In my work as a FOIA litigator, I obtained some pretty interesting documents that led to front page stories in the New York Times and coverage in most of the highest circulation newspapers in the country. After receiving those big envelopes (or zip file attachments) filled with documents, I would typically review the documents in the first 24 hours, work to identify the interesting parts, and then pitch them to a high circulation press outlet. Inevitably, the first question I would receive from the reporter would be “who else have you shown these documents to?” The reality of news media is that once the documents are posted online, they lose a lot of value. A set of documents that could have gotten nation-wide exposure from a paper like the New York Times, Wall Street Journal, Washington Post, or USA Today, may instead receive little or no exposure if there isn’t some opportunity for short term exclusivity. If the aim is to get the information out to the largest audience, there is some value in building in a slight delay.
It is also likely that if there is no opportunity for an exclusive story, many journalists would cease to make requests and public knowledge might suffer.
Some advocates, including my own coworkers, have made principled arguments to me regarding why the information should be free and should be public immediately, but I’ve failed to see how a two or three day delay would, in most cases, cause a real harm to the public. If we want to combat the kind of behavior detailed by the Wall Street Journal, there are ways to do that. Commercial requesters are already separated out from all other requesters under the Freedom of Information Act (for fee purposes). The three day delay could be automatically waived in regards to commercial requesters. Or, all documents could be presumptively placed online, unless the requester specifically asks for a slight delay.
A three day delay before posting online would also help to address potential delays created by the practical implications of online posting. Whenever the government posts a document up online, it must comply with Section 508 Amendment to the Rehabilitation Act of 1973, a law that protects persons with disabilities. This law requires that all government documents must be machine readable. This is a fairly arduous process which might otherwise further delay the release of documents to the requester. Allowing the agency a few additional days to convert documents to machine readable format without delaying release to the requester may be an additional benefit.

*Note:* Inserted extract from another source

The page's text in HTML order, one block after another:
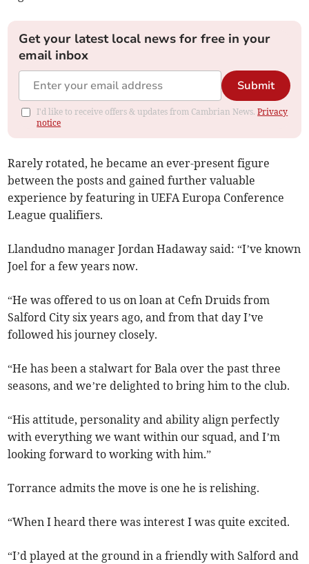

These are only a few solutions that could address the problem created by investment firms exploiting government information requested under the FOIA. While open government advocates may argue over what is the best way to get more information out to the public, it seems to be universally agreed that greater proactive disclosure would be laudable, and the Form 483s would be a great place to start. Also, as agencies move their FOIA systems online, mechanisms to track and affirmatively disclose frequently requested documents should be built in.